By Harry McCracken | Thursday, April 1, 2010 at 10:58 am
One of the many interesting questions raised by the iPad is this: What’s Amazon gonna do? I hope that it’ll shortly unveil a clever new Kindle of some sort–clever new products are always more interesting than price reductions–but lowering the cost of the current model to $149 also sounds like it would be a rational response…
April 1st, 2010 at 1:42 pm
You’re right, Harry. Amazon will have to do something to sell Kindles at rates they have been, but they may be okay selling books and ebooks regardless. Many think the price will lower and the next Kindle version will have more abilities. That’s the word in the Kindle forums anyway.
http://ebooksuccess4free.wordpress.com
April 1st, 2010 at 7:58 pm
Killing the Kindle would be the best thing for the Kindle store. By the end of the first quarter of iPad sales, there will be more iPads in the world than Kindle devices. There are already more users of Kindle.app on iPhone and iPod touch than there are Kindle devices. The full-color, video-enabled eBook readers (Mac, PC, iPad, iPhone, iPod touch) number about 1.5 billion while the grayscale readers have not reached 5 million yet. The future of eBooks is not to be printed on virtual toilet tissue, but rather to be printed on virtual full-color glossy stock. Amazon needs to focus on selling books. They lose money on eBooks to sell Kindles and yet have sold hardly any Kindles.
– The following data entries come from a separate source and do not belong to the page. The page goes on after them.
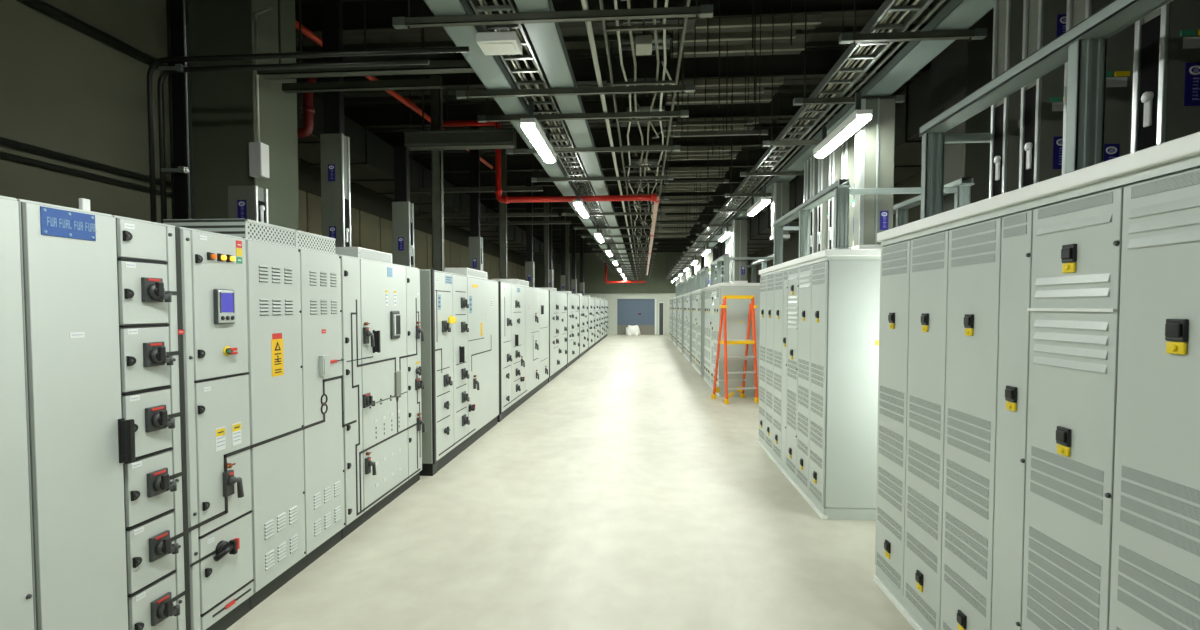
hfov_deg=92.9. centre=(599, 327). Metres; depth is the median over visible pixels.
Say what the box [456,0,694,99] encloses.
strut trapeze
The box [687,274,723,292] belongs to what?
support frame
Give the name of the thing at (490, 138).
strut trapeze
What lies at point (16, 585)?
tall cabinet
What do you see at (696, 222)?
strut trapeze
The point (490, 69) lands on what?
cable tray
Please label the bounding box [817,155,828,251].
busbar trunking
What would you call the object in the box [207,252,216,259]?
lamp
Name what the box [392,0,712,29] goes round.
strut trapeze
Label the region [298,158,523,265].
wall
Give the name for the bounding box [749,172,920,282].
wall
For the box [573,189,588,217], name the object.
strip light
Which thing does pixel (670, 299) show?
tall cabinet
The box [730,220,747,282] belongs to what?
column
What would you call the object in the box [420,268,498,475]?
tall cabinet
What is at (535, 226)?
ceiling beam
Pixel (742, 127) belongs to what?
ceiling panel
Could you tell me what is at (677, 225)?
strut trapeze
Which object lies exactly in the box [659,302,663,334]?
door
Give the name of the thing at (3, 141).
pipe
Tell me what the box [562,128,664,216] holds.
strut trapeze
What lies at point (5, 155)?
pipe
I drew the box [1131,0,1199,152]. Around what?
steel column
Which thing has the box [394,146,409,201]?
cable bundle
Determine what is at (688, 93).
hanging rod
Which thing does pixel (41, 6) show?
pipe
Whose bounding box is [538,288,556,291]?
vent hood
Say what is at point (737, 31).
ceiling panel
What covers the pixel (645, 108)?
strut
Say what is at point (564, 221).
tray
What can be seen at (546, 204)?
post
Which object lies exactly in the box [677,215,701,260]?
strut trapeze
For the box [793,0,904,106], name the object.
strut trapeze
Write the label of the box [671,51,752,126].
strut trapeze
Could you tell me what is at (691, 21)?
duct
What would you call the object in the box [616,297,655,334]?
door
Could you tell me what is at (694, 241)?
strut trapeze
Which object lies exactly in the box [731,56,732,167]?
hanging rod
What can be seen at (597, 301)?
tall cabinet
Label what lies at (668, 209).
ceiling panel
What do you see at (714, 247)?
strut trapeze
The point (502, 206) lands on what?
post
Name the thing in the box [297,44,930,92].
beam
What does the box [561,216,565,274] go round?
cable bundle
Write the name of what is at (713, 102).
hanging rod
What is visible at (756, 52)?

The mission of Kindle was to get the eBook market started. Mission accomplished. Now we need to get the books all converted to digital. Not in proprietary Kindle format to be abused on an eInk screen, but the color masters of all the books need to be converted to a standard format for any reader with a color screen. Most of the bookstore is in color, it’s more than just romance novels and sci-fi (great as those are) and the 5 DVD Photoshop learning package you bought from Scott Kelby is just a video book. You want to be able to sit it next to your computer on iPad as you learn, same as you would use a Photoshop learning paper book.
When you look to the future of the Kindle device it is even more grim than today. The CEO of the company that makes the eInk screen said they’ll have a color screen for Kindle by the end of 2011, and that it won’t be quite as clear or sharp as the gray one, and it won’t support video. By end of 2011, Kindle won’t be able to run 50% or more of the eBooks that are available, and will have an installed base maybe 5% of iPad.
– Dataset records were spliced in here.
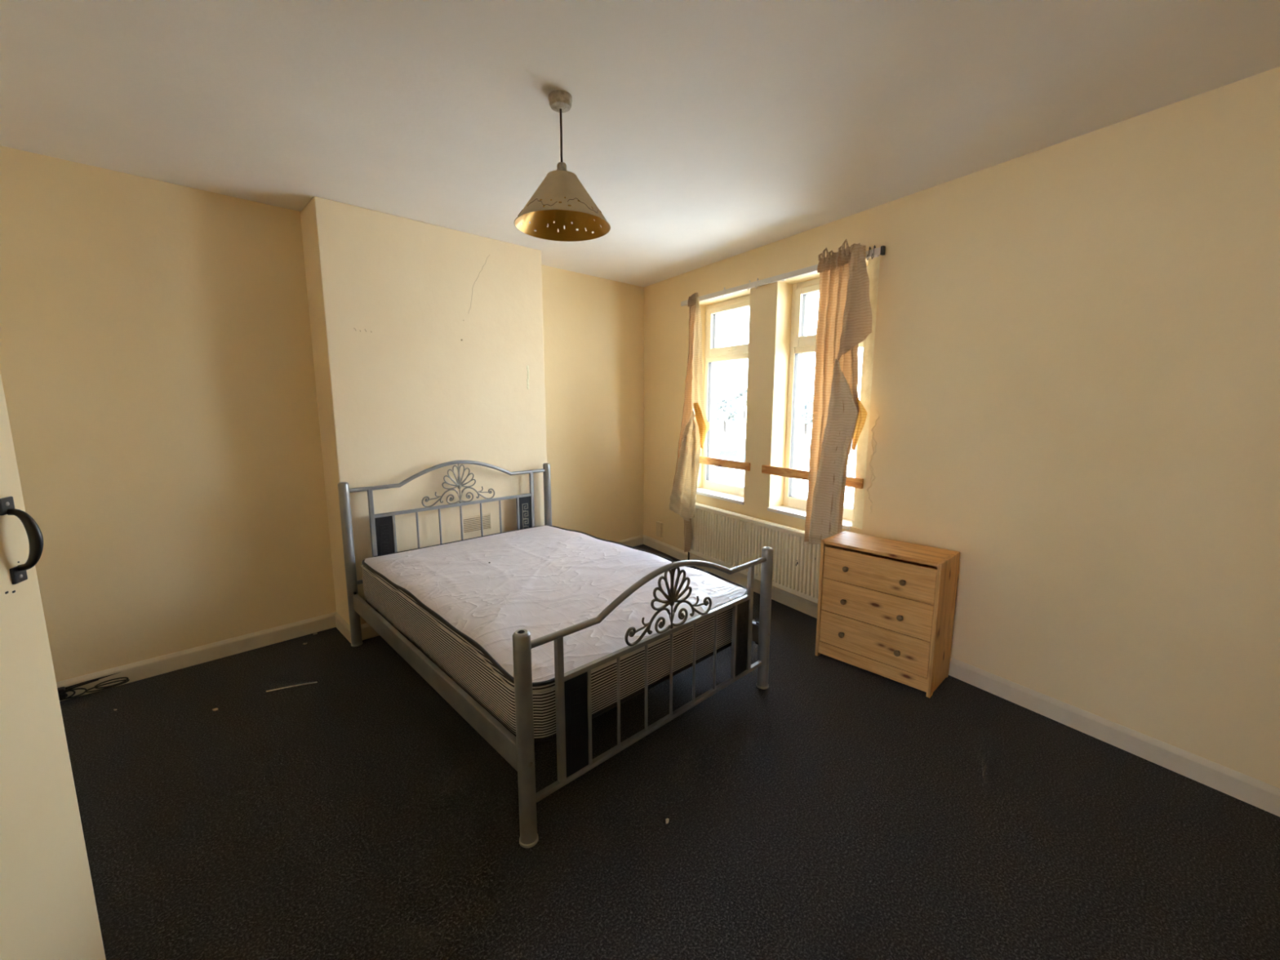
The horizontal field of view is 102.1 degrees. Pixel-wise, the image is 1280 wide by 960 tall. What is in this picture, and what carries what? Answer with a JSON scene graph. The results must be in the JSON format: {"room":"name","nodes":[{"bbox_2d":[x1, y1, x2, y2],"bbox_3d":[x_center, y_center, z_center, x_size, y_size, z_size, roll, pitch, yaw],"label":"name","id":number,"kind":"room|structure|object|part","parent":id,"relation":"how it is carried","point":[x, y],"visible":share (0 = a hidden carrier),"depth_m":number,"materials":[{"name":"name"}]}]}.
{"room":"bedroom","nodes":[
{"label":"bedroom","id":0,"kind":"room"},
{"bbox_2d":[0,145,644,682],"bbox_3d":[-1.556,-0.403,3.878,4.840,2.591,0.276,-8,12,-44],"label":"wall","id":1,"kind":"structure","parent":0,"point":[157,366],"depth_m":2.80,"materials":[{"name":"beige paint"}]},
{"bbox_2d":[56,534,643,701],"bbox_3d":[-1.411,0.871,3.790,4.420,0.098,0.365,-8,12,-44],"label":"baseboard","id":2,"kind":"structure","parent":1,"relation":"attached to","point":[155,666],"depth_m":3.00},
{"bbox_2d":[300,196,546,625],"bbox_3d":[-1.413,-0.374,3.685,1.468,2.591,0.455,-8,12,-44],"label":"wall","id":3,"kind":"structure","parent":0,"point":[428,339],"depth_m":3.33,"materials":[{"name":"beige paint"}]},
{"bbox_2d":[462,511,492,534],"bbox_3d":[-1.169,0.311,3.709,0.230,0.130,0.008,-8,12,-44],"label":"air vent","id":4,"kind":"object","parent":3,"relation":"in","point":[470,524],"visible":0.92,"depth_m":3.70,"materials":[{"name":"beige paint"}]},
{"bbox_2d":[0,0,1279,287],"bbox_3d":[-0.284,-1.446,1.425,6.800,0.200,5.600,-8,12,-44],"label":"ceiling","id":5,"kind":"structure","parent":0,"point":[703,133],"depth_m":1.87,"materials":[{"name":"white paint"}]},
{"bbox_2d":[514,89,610,241],"bbox_3d":[-0.294,-1.193,1.946,0.365,0.454,0.365,-2,9,-12],"label":"pendant lamp","id":6,"kind":"object","parent":5,"relation":"hanging from","point":[561,197],"visible":1,"depth_m":1.93,"materials":[{"name":"beige metal"}]},
{"bbox_3d":[-0.295,-1.057,1.966,0.365,0.179,0.365,-8,12,-44],"label":"lamp shade","id":7,"kind":"part","parent":6,"relation":"part of","materials":[{"name":"gold metal"}]},
{"bbox_2d":[59,544,1279,959],"bbox_3d":[-0.285,1.275,1.833,6.800,0.120,5.600,-8,12,-44],"label":"floor","id":8,"kind":"structure","parent":0,"point":[835,809],"depth_m":1.79,"materials":[{"name":"black carpet"}]},
{"bbox_2d":[57,672,129,700],"bbox_3d":[-2.829,1.058,2.586,0.081,0.072,0.390,8,11,41],"label":"cable","id":9,"kind":"object","parent":8,"relation":"on","point":[62,691],"visible":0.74,"depth_m":2.62,"materials":[{"name":"black plastic"}]},
{"bbox_3d":[-2.807,1.026,2.651,0.018,0.028,0.219,8,12,43],"label":"rod","id":10,"kind":"part","parent":9,"relation":"part of","materials":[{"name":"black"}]},
{"bbox_2d":[266,681,317,692],"bbox_3d":[-1.818,1.079,2.702,0.225,0.007,0.010,-4,9,-23],"label":"twig","id":11,"kind":"object","parent":8,"relation":"on","point":[314,682],"visible":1,"depth_m":2.70,"materials":[{"name":"beige"}]},
{"bbox_2d":[337,460,773,848],"bbox_3d":[-0.548,0.510,2.865,1.469,1.086,2.045,-8,12,-43],"label":"frame","id":12,"kind":"object","parent":8,"relation":"on","point":[573,695],"visible":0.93,"depth_m":2.15,"materials":[{"name":"silver metal"}]},
{"bbox_3d":[-1.740,0.512,3.104,0.057,1.007,0.057,-8,12,-43],"label":"post","id":13,"kind":"part","parent":12,"relation":"part of","materials":[{"name":"silver metal"}]},
{"bbox_3d":[-1.230,0.555,3.599,1.353,0.020,0.020,-8,12,-43],"label":"rail","id":14,"kind":"part","parent":12,"relation":"part of","materials":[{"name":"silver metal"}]},
{"bbox_3d":[-1.591,0.410,3.230,0.104,0.375,0.008,-8,12,-43],"label":"panel","id":15,"kind":"part","parent":12,"relation":"part of","materials":[{"name":"black"}]},
{"bbox_3d":[-1.056,0.837,2.428,0.024,0.100,1.928,-8,12,-43],"label":"rail","id":16,"kind":"part","parent":12,"relation":"part of","materials":[{"name":"silver metal"}]},
{"bbox_3d":[-1.229,-0.064,3.506,1.357,0.141,0.025,-8,12,-43],"label":"arched rail","id":17,"kind":"part","parent":12,"relation":"part of","materials":[{"name":"silver metal"}]},
{"bbox_3d":[-1.230,0.166,3.540,1.105,0.020,0.020,-8,12,-43],"label":"cross rail","id":18,"kind":"part","parent":12,"relation":"part of","materials":[{"name":"silver metal"}]},
{"bbox_3d":[-0.378,0.854,1.702,0.057,0.748,0.057,-8,12,-43],"label":"post","id":19,"kind":"part","parent":12,"relation":"part of","materials":[{"name":"silver metal"}]},
{"bbox_3d":[-0.868,0.309,3.908,0.103,0.375,0.008,-8,12,-43],"label":"panel","id":20,"kind":"part","parent":12,"relation":"part of","materials":[{"name":"black metal"}]},
{"bbox_3d":[-0.720,0.369,4.059,0.057,1.007,0.057,-8,12,-43],"label":"post","id":21,"kind":"part","parent":12,"relation":"part of","materials":[{"name":"silver metal"}]},
{"bbox_2d":[360,525,746,743],"bbox_3d":[-0.549,0.613,2.880,1.357,0.295,1.925,-8,12,-43],"label":"mattress","id":22,"kind":"object","parent":12,"relation":"on","point":[462,603],"visible":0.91,"depth_m":2.40,"materials":[{"name":"white fabric"}]},
{"bbox_3d":[-0.229,0.870,1.846,0.104,0.373,0.008,-8,12,-43],"label":"panel","id":23,"kind":"part","parent":12,"relation":"part of","materials":[{"name":"black"}]},
{"bbox_3d":[0.132,1.014,2.214,1.353,0.020,0.020,-8,12,-43],"label":"rail","id":24,"kind":"part","parent":12,"relation":"part of","materials":[{"name":"silver metal"}]},
{"bbox_3d":[0.132,0.408,2.123,1.357,0.141,0.025,-8,12,-43],"label":"arched rail","id":25,"kind":"part","parent":12,"relation":"part of","materials":[{"name":"silver metal"}]},
{"bbox_3d":[0.132,0.627,2.156,1.105,0.020,0.020,-8,12,-43],"label":"cross rail","id":26,"kind":"part","parent":12,"relation":"part of","materials":[{"name":"silver metal"}]},
{"bbox_3d":[0.494,0.769,2.524,0.104,0.373,0.008,-8,12,-43],"label":"panel","id":27,"kind":"part","parent":12,"relation":"part of","materials":[{"name":"black"}]},
{"bbox_3d":[-0.042,0.695,3.379,0.024,0.100,1.928,-8,12,-43],"label":"rail","id":28,"kind":"part","parent":12,"relation":"part of","materials":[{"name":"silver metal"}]},
{"bbox_3d":[0.642,0.711,2.657,0.057,0.748,0.057,-8,12,-43],"label":"post","id":29,"kind":"part","parent":12,"relation":"part of","materials":[{"name":"silver metal"}]},
{"bbox_2d":[814,531,959,697],"bbox_3d":[1.344,0.706,2.867,0.328,0.700,0.619,-8,12,-43],"label":"dresser","id":30,"kind":"object","parent":8,"relation":"on","point":[886,608],"visible":1,"depth_m":2.73,"materials":[{"name":"brown wood"}]},
{"bbox_3d":[1.145,0.672,3.090,0.301,0.700,0.018,-8,12,-43],"label":"panel","id":31,"kind":"part","parent":30,"relation":"part of","materials":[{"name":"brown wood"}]},
{"bbox_3d":[1.131,0.867,2.898,0.032,0.031,0.031,-8,12,-43],"label":"knob","id":32,"kind":"part","parent":30,"relation":"part of","materials":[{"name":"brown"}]},
{"bbox_3d":[1.131,0.676,2.869,0.032,0.031,0.031,-8,12,-43],"label":"knob","id":33,"kind":"part","parent":30,"relation":"part of","materials":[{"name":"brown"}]},
{"bbox_3d":[1.131,0.489,2.841,0.032,0.031,0.031,-8,12,-43],"label":"knob","id":34,"kind":"part","parent":30,"relation":"part of","materials":[{"name":"brown wood"}]},
{"bbox_3d":[1.254,0.875,2.804,0.016,0.189,0.578,-8,12,-43],"label":"drawer","id":35,"kind":"part","parent":30,"relation":"part of","materials":[{"name":"brown wood"}]},
{"bbox_3d":[1.254,0.684,2.776,0.016,0.189,0.578,-8,12,-43],"label":"drawer","id":36,"kind":"part","parent":30,"relation":"part of","materials":[{"name":"brown wood"}]},
{"bbox_3d":[1.256,0.497,2.750,0.016,0.180,0.578,-8,12,-43],"label":"drawer","id":37,"kind":"part","parent":30,"relation":"part of","materials":[{"name":"brown wood"}]},
{"bbox_3d":[1.338,0.898,2.686,0.032,0.031,0.031,-8,12,-43],"label":"knob","id":38,"kind":"part","parent":30,"relation":"part of","materials":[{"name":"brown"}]},
{"bbox_3d":[1.338,0.708,2.657,0.032,0.031,0.031,-8,12,-43],"label":"knob","id":39,"kind":"part","parent":30,"relation":"part of","materials":[{"name":"brown wood"}]},
{"bbox_3d":[1.338,0.521,2.629,0.032,0.031,0.031,-8,12,-43],"label":"knob","id":40,"kind":"part","parent":30,"relation":"part of","materials":[{"name":"brown wood"}]},
{"bbox_3d":[1.562,0.737,2.662,0.301,0.700,0.018,-8,12,-43],"label":"panel","id":41,"kind":"part","parent":30,"relation":"part of","materials":[{"name":"brown wood"}]},
{"bbox_2d":[643,66,1279,788],"bbox_3d":[1.511,-0.302,3.214,0.306,2.591,5.320,-5,10,-32],"label":"wall","id":42,"kind":"structure","parent":0,"point":[1070,384],"depth_m":2.26,"materials":[{"name":"beige paint"}]},
{"bbox_2d":[656,520,662,537],"bbox_3d":[0.193,0.489,5.153,0.028,0.148,0.084,-5,10,-32],"label":"wall plate","id":43,"kind":"object","parent":42,"relation":"attached to","point":[659,524],"visible":1,"depth_m":5.13,"materials":[{"name":"beige plastic"}]},
{"bbox_2d":[696,294,750,504],"bbox_3d":[0.722,-0.670,4.344,0.229,1.647,0.717,-5,10,-32],"label":"window","id":44,"kind":"structure","parent":42,"relation":"in","point":[733,493],"depth_m":4.50,"materials":[{"name":"beige plastic"}]},
{"bbox_3d":[0.698,0.134,4.450,0.174,0.026,0.717,-5,10,-32],"label":"sill","id":45,"kind":"part","parent":44,"relation":"part of","materials":[{"name":"white"}]},
{"bbox_3d":[0.781,-1.248,4.295,0.069,0.409,0.625,-5,10,-32],"label":"opening sash","id":46,"kind":"part","parent":44,"relation":"part of","materials":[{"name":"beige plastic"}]},
{"bbox_2d":[699,456,750,471],"bbox_3d":[0.678,-0.141,4.282,0.021,0.062,0.646,-5,10,-32],"label":"batten","id":47,"kind":"object","parent":42,"relation":"attached to","point":[703,460],"visible":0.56,"depth_m":4.23,"materials":[{"name":"brown wood"}]},
{"bbox_2d":[688,502,821,603],"bbox_3d":[0.887,0.588,3.978,0.100,0.603,1.648,-5,10,-32],"label":"radiator","id":48,"kind":"object","parent":42,"relation":"attached to","point":[730,540],"visible":0.78,"depth_m":3.89,"materials":[{"name":"white metal"}]},
{"bbox_2d":[680,245,885,529],"bbox_3d":[0.973,-0.626,3.921,0.255,1.686,1.922,-5,10,-32],"label":"window","id":49,"kind":"structure","parent":42,"relation":"in","point":[793,506],"depth_m":3.75,"materials":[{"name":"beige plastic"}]},
{"bbox_2d":[669,292,709,552],"bbox_3d":[0.417,-0.453,4.485,0.108,2.232,0.550,-5,10,-32],"label":"curtain","id":50,"kind":"object","parent":49,"relation":"hanging from","point":[695,427],"visible":1,"depth_m":4.44,"materials":[{"name":"beige fabric"}]},
{"bbox_3d":[0.882,-1.427,3.743,0.039,0.050,1.922,-5,10,-32],"label":"curtain rail","id":51,"kind":"part","parent":49,"relation":"part of","materials":[{"name":"white metal"}]},
{"bbox_3d":[1.299,-1.125,3.478,0.069,0.409,0.615,-5,10,-32],"label":"opening sash","id":52,"kind":"part","parent":49,"relation":"part of","materials":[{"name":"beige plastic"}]},
{"bbox_3d":[1.216,0.256,3.633,0.174,0.026,0.707,-5,10,-32],"label":"sill","id":53,"kind":"part","parent":49,"relation":"part of","materials":[{"name":"white paint"}]},
{"bbox_2d":[804,239,871,545],"bbox_3d":[1.210,-0.493,3.159,0.132,1.865,0.422,-5,10,-32],"label":"curtain","id":54,"kind":"object","parent":49,"relation":"hanging from","point":[844,320],"visible":0.96,"depth_m":3.17,"materials":[{"name":"beige fabric"}]},
{"bbox_2d":[761,464,863,488],"bbox_3d":[1.148,-0.030,3.541,0.022,0.062,0.845,-5,10,-32],"label":"batten","id":55,"kind":"object","parent":42,"relation":"attached to","point":[856,482],"visible":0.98,"depth_m":3.62,"materials":[{"name":"brown wood"}]},
{"bbox_2d":[643,534,1279,817],"bbox_3d":[1.359,0.938,3.352,0.016,0.098,5.000,-5,10,-32],"label":"baseboard","id":56,"kind":"structure","parent":42,"relation":"attached to","point":[1262,795],"depth_m":2.29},
{"label":"outside","id":57,"kind":"structure","parent":0,"visible":0},
{"bbox_2d":[715,414,856,507],"bbox_3d":[50.070,-3.311,54.364,180.000,0.200,240.000,-8,12,-44],"label":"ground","id":58,"kind":"structure","parent":57,"point":[734,428],"depth_m":36.75,"materials":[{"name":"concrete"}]},
{"bbox_2d":[715,395,742,438],"bbox_3d":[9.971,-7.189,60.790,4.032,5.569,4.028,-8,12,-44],"label":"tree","id":59,"kind":"object","parent":58,"relation":"on","point":[727,409],"visible":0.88,"depth_m":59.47,"materials":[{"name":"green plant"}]},
{"bbox_3d":[9.971,-8.408,60.607,4.032,3.105,4.028,-8,12,-44],"label":"crown","id":60,"kind":"part","parent":59,"relation":"part of","materials":[{"name":"white plant"}]},
{"bbox_2d":[715,447,745,462],"bbox_3d":[6.491,-1.621,37.617,4.087,1.398,1.780,2,9,14],"label":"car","id":61,"kind":"object","parent":58,"relation":"on","point":[736,454],"visible":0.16,"depth_m":36.74,"materials":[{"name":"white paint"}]},
{"bbox_2d":[729,383,746,434],"bbox_3d":[15.264,-10.343,75.725,4.432,7.371,4.507,-8,12,-44],"label":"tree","id":62,"kind":"object","parent":58,"relation":"on","point":[740,393],"visible":0.52,"depth_m":74.37,"materials":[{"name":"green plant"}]},
{"bbox_3d":[15.265,-12.188,75.449,4.432,3.641,4.507,-8,12,-44],"label":"crown","id":63,"kind":"part","parent":62,"relation":"part of","materials":[{"name":"white plant"}]},
{"bbox_2d":[715,437,857,454],"bbox_3d":[11.664,-3.229,48.680,40.000,1.300,0.246,2,9,14],"label":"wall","id":64,"kind":"structure","parent":58,"relation":"on","point":[804,444],"depth_m":49.05,"materials":[{"name":"white"}]},
{"bbox_2d":[800,394,813,439],"bbox_3d":[19.426,-7.216,60.660,4.405,5.667,4.217,-8,12,-44],"label":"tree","id":65,"kind":"object","parent":58,"relation":"on","point":[806,405],"visible":0.37,"depth_m":59.10,"materials":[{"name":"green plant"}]},
{"bbox_3d":[19.426,-8.204,60.512,4.405,3.669,4.217,-8,12,-44],"label":"crown","id":66,"kind":"part","parent":65,"relation":"part of","materials":[{"name":"white plant"}]},
{"bbox_3d":[-1.468,0.111,0.453,0.120,2.591,5.250,-8,12,-44],"label":"wall","id":67,"kind":"structure","parent":0,"visible":0},
{"bbox_2d":[0,372,106,959],"bbox_3d":[-1.097,0.368,0.727,0.085,1.978,0.740,-3,9,-20],"label":"door","id":68,"kind":"structure","parent":67,"relation":"in","point":[48,910],"depth_m":1.01,"materials":[{"name":"white paint"}]},
{"bbox_3d":[-1.206,0.049,0.984,0.006,0.032,0.032,-3,9,-20],"label":"handle plate","id":69,"kind":"part","parent":68,"relation":"part of","materials":[{"name":"black paint"}]},
{"bbox_3d":[-1.206,0.183,1.004,0.006,0.032,0.032,-3,9,-20],"label":"handle plate","id":70,"kind":"part","parent":68,"relation":"part of","materials":[{"name":"black paint"}]},
{"bbox_3d":[-1.185,0.115,1.001,0.041,0.123,0.019,-3,9,-20],"label":"handle","id":71,"kind":"part","parent":68,"relation":"part of","materials":[{"name":"black paint"}]}
]}
When you consider that Amazon also sells netbooks and iPods and Macs and PC’s and soon iPads, Amazon can kill the Kindle and still sell you a device and a bunch of books for it. Kindle is like a boat anchor in that setup.
April 1st, 2010 at 8:37 pm
Amazon did not have to lose the iPad eReader battle, but I think it’s inevitable now. They wasted their time on silly things and fumbled the opportunity. Now they’ll be late to the iPad with Kindle, and the buying experience won’t be near as good as the iBookstore.